Fitch Rates Fairfax County, VA's GO Public Improvement Bonds 'AAA'; Outlook Stable

NEW YORK--()--Fitch Ratings assigns an 'AAA' rating to the following Fairfax County, Virginia bonds:

-- $314.1 million public improvement bonds, series 2014.

Proceeds from the 2014 series will fund school and transportation improvements, as well as public safety, library and park projects. Additionally, a portion of the 2014 series are authorized to refund all or a portion of the outstanding series 2004A and B public improvement bonds for debt service savings.

The bonds are scheduled for competitive sale on Jan. 14, 2014.

In addition, Fitch affirms the following bonds issued by Fairfax County, VA:

-- Approximately $2.02 billion of outstanding general obligation (GO) bonds at 'AAA'.

Fitch also affirms the following bonds at 'AA+':

-- $41.2 million Fairfax County Economic Development Authority lease revenue refunding bonds series 2003 (Government Center Properties);

-- $1.6 million Fairfax County Redevelopment & Housing Authority lease revenue bonds, series 2005 (Herndon Senior Center Issue).

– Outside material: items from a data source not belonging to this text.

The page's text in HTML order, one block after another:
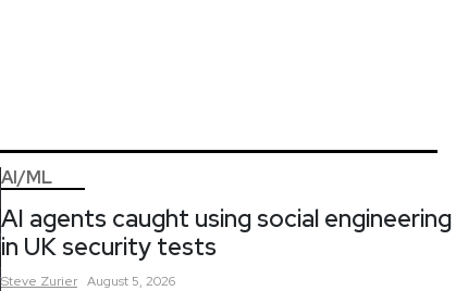
AI/ML
AI agents caught using social engineering
in UK security tests
Steve Zurier August 5, 2026
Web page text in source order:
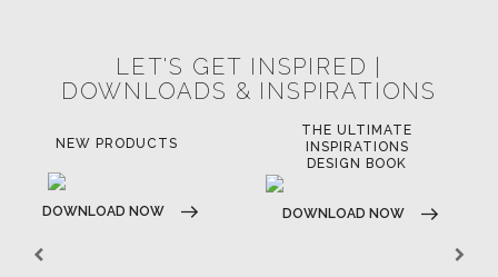
LET'S GET INSPIRED |
DOWNLOADS & INSPIRATIONS
NEW PRODUCTS
DOWNLOAD NOW
THE ULTIMATE
INSPIRATIONS
DESIGN BOOK
DOWNLOAD NOW
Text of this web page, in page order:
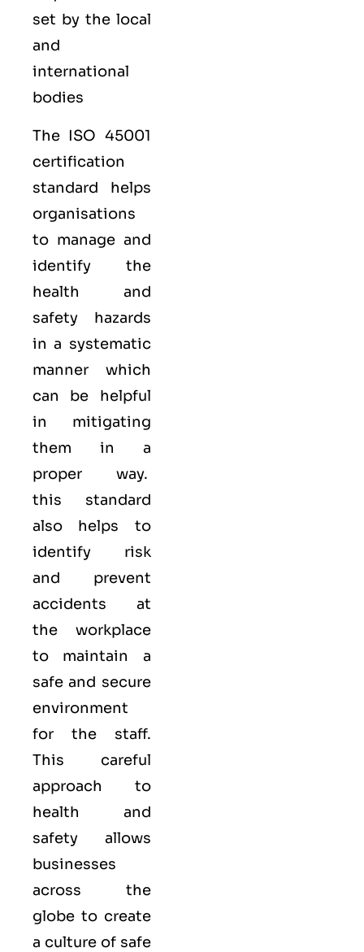
set by the local
and
international
bodies
The ISO 45001
certification
standard helps
organisations
to manage and
identify the
health and
safety hazards
in a systematic
manner which
can be helpful
in mitigating
them in a
proper way.
this standard
also helps to
identify risk
and prevent
accidents at
the workplace
to maintain a
safe and secure
environment
for the staff.
This careful
approach to
health and
safety allows
businesses
across the
globe to create
a culture of safe
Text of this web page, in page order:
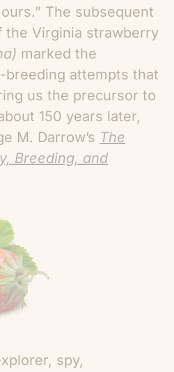
The subsequent
the Virginia strawberry
marked the
breeding attempts that
us the precursor to
150 years later,
M. Darrow’s The
Breeding, and
spy,

Further, Fitch affirms the following bonds at 'AA':

-- $64.8 million Fairfax County Economic Development Authority facility revenue bonds, series 2012A (Community Services Facilities Project);

-- $47.8 million Fairfax County Economic Development Authority facilities revenue refunding bonds, series 2012A (Laurel Hill Pub Facilities Issue);

-- $12.5 million Fairfax County Economic Development Authority parking revenue refunding bonds, series 2005 (Vienna II Metrorail Station Project);

-- $51.48 million Fairfax County Economic Development Authority facilities revenue bonds, series 2005A (School Board Central Admin Building Project Phase I).

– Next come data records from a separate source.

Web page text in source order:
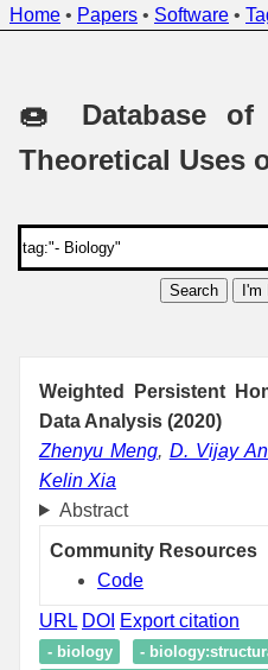
Home • Papers • Software •
🍩 Database
Theoretical Uses
Search
Weighted Persistent
Data Analysis (2020)
Zhenyu Meng, D. Vijay
Kelin Xia
Abstract
Community Resources
Code
URL DOI Export citation
- biology
-
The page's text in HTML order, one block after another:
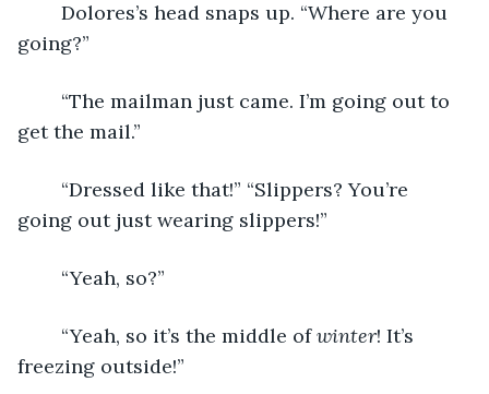
going?”
get the mail.”
going out just wearing slippers!”
	“Yeah, so?”
	“Yeah, so it’s the middle of
winter! It’s
freezing outside!”
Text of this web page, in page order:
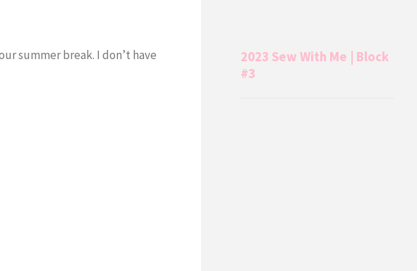
summer break. I don’t have
2023 Sew With Me | Block
#3
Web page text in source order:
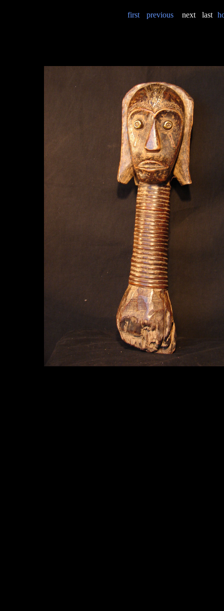
first previous next last
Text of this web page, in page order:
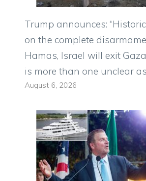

The Rating Outlook is Stable.

SECURITY

The GO bonds are general obligations of Fairfax County, for which its full faith and credit and unlimited taxing power are irrevocably pledged.

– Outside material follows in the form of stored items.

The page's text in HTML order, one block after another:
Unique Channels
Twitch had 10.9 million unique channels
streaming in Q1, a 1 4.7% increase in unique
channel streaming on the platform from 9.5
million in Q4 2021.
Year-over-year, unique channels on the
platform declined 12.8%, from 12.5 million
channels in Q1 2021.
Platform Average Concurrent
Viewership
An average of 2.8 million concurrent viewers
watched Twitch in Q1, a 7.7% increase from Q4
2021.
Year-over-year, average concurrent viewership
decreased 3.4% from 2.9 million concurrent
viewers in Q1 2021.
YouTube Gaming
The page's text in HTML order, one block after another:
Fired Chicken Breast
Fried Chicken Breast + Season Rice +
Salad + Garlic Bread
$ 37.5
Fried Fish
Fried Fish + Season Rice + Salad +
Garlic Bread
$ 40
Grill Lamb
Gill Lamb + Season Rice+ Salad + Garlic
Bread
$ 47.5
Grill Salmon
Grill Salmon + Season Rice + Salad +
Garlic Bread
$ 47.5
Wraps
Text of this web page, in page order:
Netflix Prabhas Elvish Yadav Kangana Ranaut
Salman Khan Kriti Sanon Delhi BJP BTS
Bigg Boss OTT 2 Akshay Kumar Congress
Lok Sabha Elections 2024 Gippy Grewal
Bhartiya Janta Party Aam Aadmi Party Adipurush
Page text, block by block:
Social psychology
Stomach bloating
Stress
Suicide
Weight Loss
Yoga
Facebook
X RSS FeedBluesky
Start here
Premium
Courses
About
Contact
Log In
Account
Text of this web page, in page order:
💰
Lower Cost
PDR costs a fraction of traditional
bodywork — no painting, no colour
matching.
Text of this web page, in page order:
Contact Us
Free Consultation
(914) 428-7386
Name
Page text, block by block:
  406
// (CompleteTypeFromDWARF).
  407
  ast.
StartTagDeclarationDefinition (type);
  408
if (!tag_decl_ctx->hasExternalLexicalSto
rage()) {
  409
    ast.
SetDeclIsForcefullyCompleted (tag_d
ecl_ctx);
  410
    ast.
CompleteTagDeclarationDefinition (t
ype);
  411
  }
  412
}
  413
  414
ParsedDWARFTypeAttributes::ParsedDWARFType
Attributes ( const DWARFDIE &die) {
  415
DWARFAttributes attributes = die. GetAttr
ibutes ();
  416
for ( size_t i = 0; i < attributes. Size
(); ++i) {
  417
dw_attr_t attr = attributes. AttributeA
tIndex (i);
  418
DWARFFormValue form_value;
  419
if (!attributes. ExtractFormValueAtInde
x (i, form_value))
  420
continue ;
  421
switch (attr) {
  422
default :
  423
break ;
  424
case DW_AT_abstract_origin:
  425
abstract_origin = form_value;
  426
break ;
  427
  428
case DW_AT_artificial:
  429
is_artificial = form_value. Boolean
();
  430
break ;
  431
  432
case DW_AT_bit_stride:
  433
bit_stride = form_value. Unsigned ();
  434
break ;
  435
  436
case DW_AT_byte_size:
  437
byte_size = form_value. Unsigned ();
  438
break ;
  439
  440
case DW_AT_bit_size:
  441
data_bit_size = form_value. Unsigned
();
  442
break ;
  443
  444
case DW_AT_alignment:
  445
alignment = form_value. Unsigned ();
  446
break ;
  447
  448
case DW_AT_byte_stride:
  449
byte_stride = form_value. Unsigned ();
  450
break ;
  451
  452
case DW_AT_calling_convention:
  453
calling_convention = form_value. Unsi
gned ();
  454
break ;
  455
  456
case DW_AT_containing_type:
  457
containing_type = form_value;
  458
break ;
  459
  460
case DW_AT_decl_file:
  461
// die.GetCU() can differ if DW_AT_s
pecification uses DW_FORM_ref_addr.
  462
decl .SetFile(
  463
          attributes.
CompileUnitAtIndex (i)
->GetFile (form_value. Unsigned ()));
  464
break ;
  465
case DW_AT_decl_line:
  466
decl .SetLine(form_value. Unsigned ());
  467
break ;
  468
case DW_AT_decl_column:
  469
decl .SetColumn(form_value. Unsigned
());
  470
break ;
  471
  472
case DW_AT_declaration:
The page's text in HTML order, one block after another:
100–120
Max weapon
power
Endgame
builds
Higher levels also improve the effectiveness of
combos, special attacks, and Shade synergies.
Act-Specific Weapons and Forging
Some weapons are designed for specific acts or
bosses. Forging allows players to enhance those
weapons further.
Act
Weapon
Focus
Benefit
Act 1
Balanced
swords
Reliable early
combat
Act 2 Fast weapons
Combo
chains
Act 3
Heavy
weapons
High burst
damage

The outstanding revenue bonds issued by the EDA and RHA are secured by the county's obligation to make lease payments equal to debt service or its obligation to replenish any reserve fund deficiency, each subject to annual appropriation. A two notch distinction is assigned where bondholder payments are not secured by a leasehold interest in essential governmental facilities.

KEY RATING DRIVERS

STRONG FINANCIAL PROFILE: Financial operations are characterized by a conservative approach to budget development, timely revenue and spending adjustments, and steady compliance with a reserve policy requirement of 5% of spending.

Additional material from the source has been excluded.